Жрец усмехнулся, а потом словно мальчика улыбнулся и пригласил нас в один из самых закрытых склепов. Мы на каникулах пытались туда проникнуть, но магия не пустила. Это было черное строение. Простой черный короб. Он стоял в стороне ото всех зданий монастыря. Кевон разочарованно вздохнул. Я, конечно же, не чародей, но, по-моему, магии на нем нет.

Верховный жрец поднял руку с браслетом. Защита на склепе мигнула и пропала. Мы с открытыми ртами смотрели на невероятную картину. Вместо простого черного куба перед нами было двуцветное сооружение прожилка белая, полоса черная. По кровле шли языки пламени. Они были словно живые и огибали всю крышу. На двери плясали два языка белого и черного пламени. Когда жрец и мы на прицепе подошли к ней, то не надо было раскрывать эту массивную дверь. Она открылась сама. Мы вошли вовнутрь. Тут были два саркофага. Но они не были закрыты. Жрец усмехнулся и сказал:

— Мы всегда жили рядом со столицей. Все мои предшественники хранили одну странную тайну. Вы не умираете. Ваши тела распадаются на маленькие огоньки, и вы соединяетесь со своими предками. Так что когда придет время, не бойтесь. Вы станете сплошным элементалом. Вашего батюшку тоже сюда принесли. Мы всегда были рядом с императорским домом. Об этом почти никто не говорит теперь. И помнят, наверное, только драконы. Но для асуров, драконов и вас этот мир чужой. Неизбежно приходит время, и вы его покидаете. Уходите к истинному миру. Когда наступает время каждого из вас положат в свой артефакт. Белый или черный. Все ваши предки приходили сюда возноситься. Вашего отца мы принесли сюда. Когда солдаты и маги ушли, то мы вернулись. На площади было только тело короля. Мы с монахами его забрали. Принести короля было сложно. В проходах могут бродить только живые. Мы стояли тут на коленях и плакали. И он ушел. Мы можем помогать только свету. Из нас лишь два жреца могут возносить молитвы тьме. Но трое из ваших предков не пришли сюда. Но они перед восхождением рассказывали всю жизнь. Мой предшественник говорил, что надо освободиться от прежней жизни.
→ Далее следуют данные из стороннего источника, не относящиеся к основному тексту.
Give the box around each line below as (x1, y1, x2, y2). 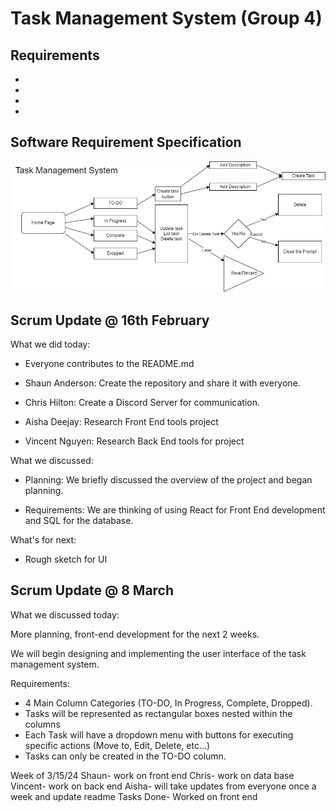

Мы стояли посреди склепа и молча, смотрели на пустые коробки. В свете закатного солнца, что проникало в окна в потолке, они сверкали неземным сиянием.

— Значит, наш отец жив? — спросил Боген.

— Да. В какой-то степени. Но встретиться вы сможете, только когда придет ваше время уходить.

— А почему они тут живут?

— Потому что там они не могут иметь детей.

— А почему нам об этом не рассказали? — удивилась я.

Жрец мрачно осмотрел нас и, нахмурив брови, уставился на приемного сына.

— Каждого молодого элементаля приводят сюда в двенадцать лет. Это моя вина, но я не мог вас сюда привести. А про старшего не знал, где вы и находитесь, принц. Как рассказывали мне, в это время и пробуждается ваш огонь.

Я с подозрением посмотрела на жреца.

— А магию ему зачем заблокировали?

Верховный жрец долго молчал, а потом отвернулся от нас и спросил сына:

— А ты помнишь, как это произошло?

Боген нахмурил брови, потом долго о чем-то думал. Жрец вначале хмурился, но чем удивленнее становился Боген, тем шире делалась улыбка у старика.

— Я никогда бы не поднял руку на детей императоров и их дар. Это мы смертны. И наши жизни ничего не стоят. А ваш дар благословение для нашего мира.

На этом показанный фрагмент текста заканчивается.